**Required action:** Please output exactly the run of lines that starts at the line with "one particle per" and ends at the last line of the records below.
:::
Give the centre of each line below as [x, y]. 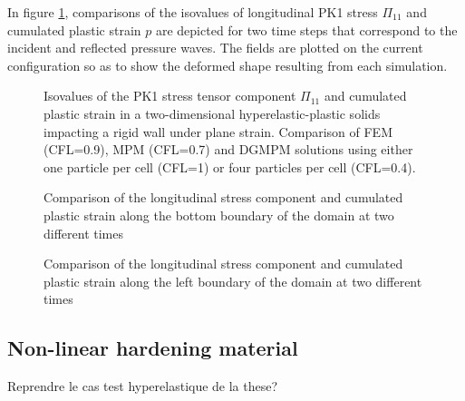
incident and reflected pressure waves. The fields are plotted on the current [215, 48]
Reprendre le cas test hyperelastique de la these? [143, 386]
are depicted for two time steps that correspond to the [306, 29]
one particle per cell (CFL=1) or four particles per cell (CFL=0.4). [230, 166]
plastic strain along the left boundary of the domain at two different [233, 281]
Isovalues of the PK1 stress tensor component [170, 96]
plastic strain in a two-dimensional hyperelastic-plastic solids [212, 113]
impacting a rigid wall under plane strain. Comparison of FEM [218, 131]
:::
**Problem solution:**
one particle per cell (CFL=1) or four particles per cell (CFL=0.4). [230, 166]
plastic strain along the left boundary of the domain at two different [233, 281]
Isovalues of the PK1 stress tensor component [170, 96]
plastic strain in a two-dimensional hyperelastic-plastic solids [212, 113]
impacting a rigid wall under plane strain. Comparison of FEM [218, 131]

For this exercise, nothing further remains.